→ **Exercise directions**
Your copy should begin with the line containing "FABBRICA SACCARDO [15, 280, 133, 299]", end with the line containing "weigert in te", match the listing below exactly, and contain no pictures.

→ **Recorded information**

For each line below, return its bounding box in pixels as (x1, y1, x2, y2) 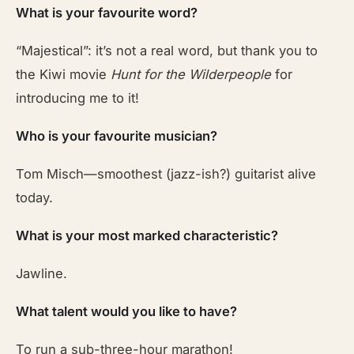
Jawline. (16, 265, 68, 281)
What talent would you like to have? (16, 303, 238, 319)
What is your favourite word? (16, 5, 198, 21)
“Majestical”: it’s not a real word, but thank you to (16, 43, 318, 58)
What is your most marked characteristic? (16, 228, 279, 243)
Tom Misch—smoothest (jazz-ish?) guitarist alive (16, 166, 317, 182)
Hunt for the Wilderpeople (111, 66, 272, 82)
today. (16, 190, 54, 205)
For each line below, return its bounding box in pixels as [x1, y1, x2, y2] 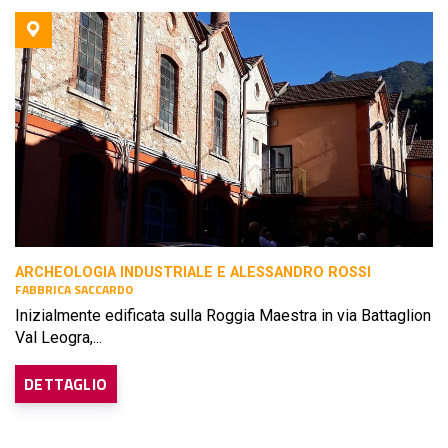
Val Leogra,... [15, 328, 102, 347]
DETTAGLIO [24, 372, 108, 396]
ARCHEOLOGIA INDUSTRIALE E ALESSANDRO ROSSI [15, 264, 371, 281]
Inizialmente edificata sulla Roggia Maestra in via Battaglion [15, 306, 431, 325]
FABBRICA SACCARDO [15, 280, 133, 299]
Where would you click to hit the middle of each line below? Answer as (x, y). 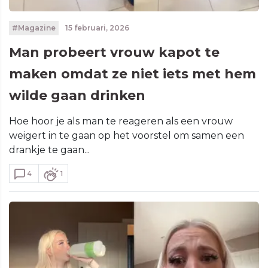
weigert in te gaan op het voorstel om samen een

...

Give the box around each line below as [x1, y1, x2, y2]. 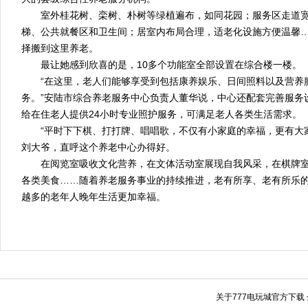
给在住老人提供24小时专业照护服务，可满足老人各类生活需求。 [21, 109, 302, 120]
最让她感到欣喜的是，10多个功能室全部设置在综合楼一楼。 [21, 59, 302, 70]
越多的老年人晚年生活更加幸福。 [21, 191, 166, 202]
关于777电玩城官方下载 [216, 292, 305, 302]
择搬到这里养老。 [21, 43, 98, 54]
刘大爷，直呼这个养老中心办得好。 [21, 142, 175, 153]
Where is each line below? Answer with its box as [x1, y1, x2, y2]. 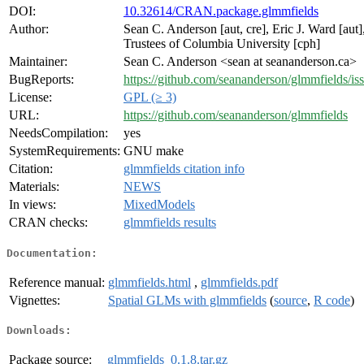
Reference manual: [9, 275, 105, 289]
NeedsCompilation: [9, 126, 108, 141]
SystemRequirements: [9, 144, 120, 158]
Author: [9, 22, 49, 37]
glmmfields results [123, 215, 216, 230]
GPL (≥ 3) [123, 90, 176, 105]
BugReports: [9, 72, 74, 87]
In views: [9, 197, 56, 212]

→ **Answer to the exercise**
FABBRICA SACCARDO [15, 280, 133, 299]
Where would you click to hit the middle of each line below? Answer as (x, y). 
weigert in te gaan op het voorstel om samen een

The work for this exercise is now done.